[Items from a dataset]
________________________

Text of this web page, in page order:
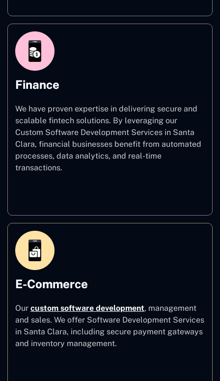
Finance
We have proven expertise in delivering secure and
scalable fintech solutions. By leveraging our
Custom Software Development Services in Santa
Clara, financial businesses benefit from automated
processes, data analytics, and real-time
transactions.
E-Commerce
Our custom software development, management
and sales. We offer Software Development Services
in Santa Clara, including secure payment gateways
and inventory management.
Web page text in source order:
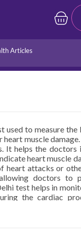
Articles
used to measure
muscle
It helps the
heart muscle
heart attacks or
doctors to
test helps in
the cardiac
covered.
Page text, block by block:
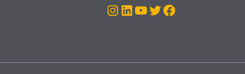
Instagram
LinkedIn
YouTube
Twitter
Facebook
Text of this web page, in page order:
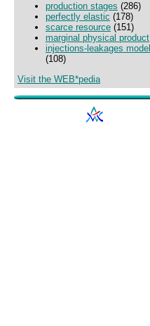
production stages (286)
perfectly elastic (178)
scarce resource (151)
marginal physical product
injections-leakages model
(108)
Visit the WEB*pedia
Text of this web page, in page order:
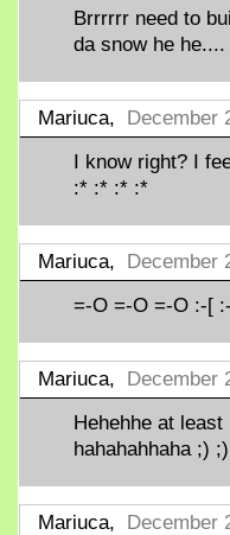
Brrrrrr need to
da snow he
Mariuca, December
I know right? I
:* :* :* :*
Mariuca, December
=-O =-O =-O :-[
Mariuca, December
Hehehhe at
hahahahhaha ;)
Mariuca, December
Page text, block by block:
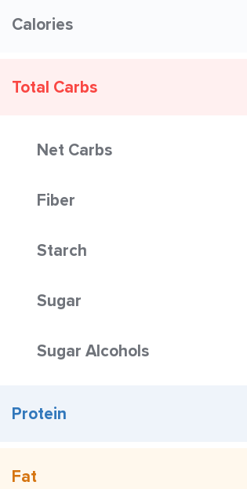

________________________

Beginning with the line that contains "Web page text", write out every line through the last one in the records, exactly and without pictures.

*Response to this task:*
Web page text in source order:
Articles
used to measure
muscle
It helps the
heart muscle
heart attacks or
doctors to
test helps in
the cardiac
covered.
Page text, block by block:
Instagram
LinkedIn
YouTube
Twitter
Facebook
Text of this web page, in page order:
production stages (286)
perfectly elastic (178)
scarce resource (151)
marginal physical product
injections-leakages model
(108)
Visit the WEB*pedia
Text of this web page, in page order:
Brrrrrr need to
da snow he
Mariuca, December
I know right? I
:* :* :* :*
Mariuca, December
=-O =-O =-O :-[
Mariuca, December
Hehehhe at
hahahahhaha ;)
Mariuca, December
Page text, block by block:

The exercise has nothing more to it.